Человек мира, Стивенс был сильно взволнован движением сецессии. Он боролся с «пожирателями огня» до самого горького конца в своем родном штате, но, как и другие высокомыслящие южане, он вышел вместе со своим содружеством. Лояльность Джорджии была сильнее, чем лояльность нации. Но в новом порядке он сохранил свои старые принципы. Джефферсоновский демократ не мог забыть своих учений. Когда Конфедерация обсуждала свою предложенную Конституцию, он встревожился из-за некоторых свободных разговоров о желательности установления монархии. Его старый друг Боб Тумбс, один из самых способных южных лидеров, довольно откровенно предпочитал английскую систему американской. По-видимому, было немало комментариев подобного рода среди горячих голов тори; но ветер не дул в этом направлении, и такие соломинки были лишь шевелением бродячих водоворотов. Принятая Конституция была более демократичной, чем старый инструмент, — результат, которому Стивенс внес большой вклад.
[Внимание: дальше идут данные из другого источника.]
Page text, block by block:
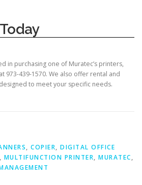
in purchasing one of Muratec’s printers,
973-439-1570. We also offer rental and
to meet your specific needs.
, COPIER, DIGITAL OFFICE
, MULTIFUNCTION PRINTER, MURATEC,
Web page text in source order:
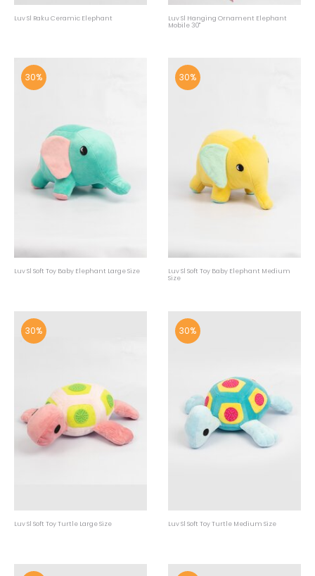
Luv Sl Raku Ceramic Elephant
Luv Sl Hanging Ornament Elephant
Mobile 30"
30%
Luv Sl Soft Toy Baby Elephant Large Size
30%
Luv Sl Soft Toy Baby Elephant Medium
Size
30%
Luv Sl Soft Toy Turtle Large Size
30%
Luv Sl Soft Toy Turtle Medium Size
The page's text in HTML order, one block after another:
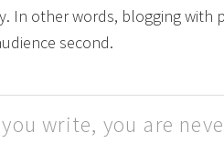
In other words, blogging with
second.
write, you are
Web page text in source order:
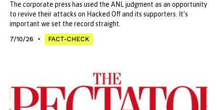
The corporate press has used the ANL judgment as an opportunity
to revive their attacks on Hacked Off and its supporters. It's
important we set the record straight.
7/10/26 FACT-CHECK
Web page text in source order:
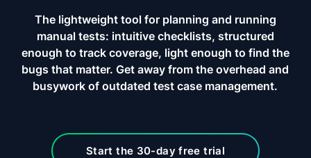
The lightweight tool for planning and running
manual tests: intuitive checklists, structured
enough to track coverage, light enough to find the
bugs that matter. Get away from the overhead and
busywork of outdated test case management.
Start the 30-day free trial
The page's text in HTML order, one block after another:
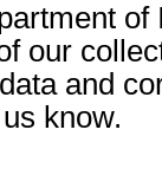
our
and
know.
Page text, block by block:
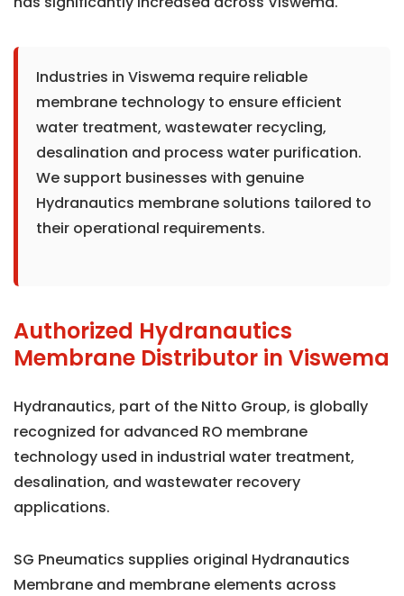
Industries in Viswema require reliable
membrane technology to ensure efficient
water treatment, wastewater recycling,
desalination and process water purification.
We support businesses with genuine
Hydranautics membrane solutions tailored to
their operational requirements.
Authorized Hydranautics
Membrane Distributor in Viswema
Hydranautics, part of the Nitto Group, is globally
recognized for advanced RO membrane
technology used in industrial water treatment,
desalination, and wastewater recovery
applications.
SG Pneumatics supplies original Hydranautics
Membrane and membrane elements across

Будучи вице-президентом Конфедерации, он провозгласил себя особым хранителем конституционной свободы, и его ревнивая забота о том, что он считал административными узурпациями власти, привела к серьезным разногласиям с президентом Дэвисом. Даже в неотложных кризисах войны он не хотел санкционировать использование экстраконституционных полномочий. Он знал лучше других, что власть растет от того, чем она питается, что слишком часто война разрушает свободу, которой она претендует служить. Выиграть войну и проиграть мир, отделиться в защиту конституционных прав, а затем покорно уступить их, казалось ему жалким концом, и когда президент Дэвис приостановил право хабеас корпус, а его генералы провозгласили военное положение, он встревожился. «Все такие приказы», — сказал он, — «являются явными и опасными узурпациями, и если им позволить продолжаться, они закончатся военным деспотизмом.... Лучше, по моему суждению, чтобы Ричмонд пал и чтобы армии врага смели всю нашу страну от Потомака до залива, чем чтобы наш народ покорно уступил повиновению одному из этих эдиктов наших собственных генералов» (Pendleton, Alexander H. Stephens, p. 292). Свободу слова он не позволил бы ограничивать ни под каким предлогом. Приостановку гражданского закона он считал угрозой, направленной против каждого гражданина Юга. Он слышал, сказал он, что одной из целей акта было «контролировать определенные выборы и определенные ожидаемые собрания в Северной Каролине» — где было много недовольства — «надеть намордник на определенные прессы и удила в рот определенным ораторам этого штата. Если это так, я считаю это более опасным для общественной свободы» (ibid., p. 313). На вопрос: «Разве вы не можете доверять президенту?» — он ответил словами, которые заслуживают того, чтобы их помнили:

На вопрос о том, не хочу ли я или не могу ли я доверить ему эти высокие полномочия, не предоставленные Конституцией, мой ответ таков: я категорически против всего, что выглядит или склоняется к диктатуре в этой стране. Нет человека живущего, и нет ни одного из прославленных мертвых, кому, если бы он сейчас жил, я бы так доверился.... Я бы не повернулся на каблуках, чтобы выбирать между хозяевами. Я не был рожден, чтобы признавать хозяина ни с Севера, ни с Юга. Я никогда не буду выбирать между кандидатами на эту должность. У меня нет желания или стремления жить после деградации моей страны, и у меня нет намерения пережить ее свободы, если жизнь является необходимой жертвой их поддержания в меру моих способностей. (Ibid., pp. 313–314.)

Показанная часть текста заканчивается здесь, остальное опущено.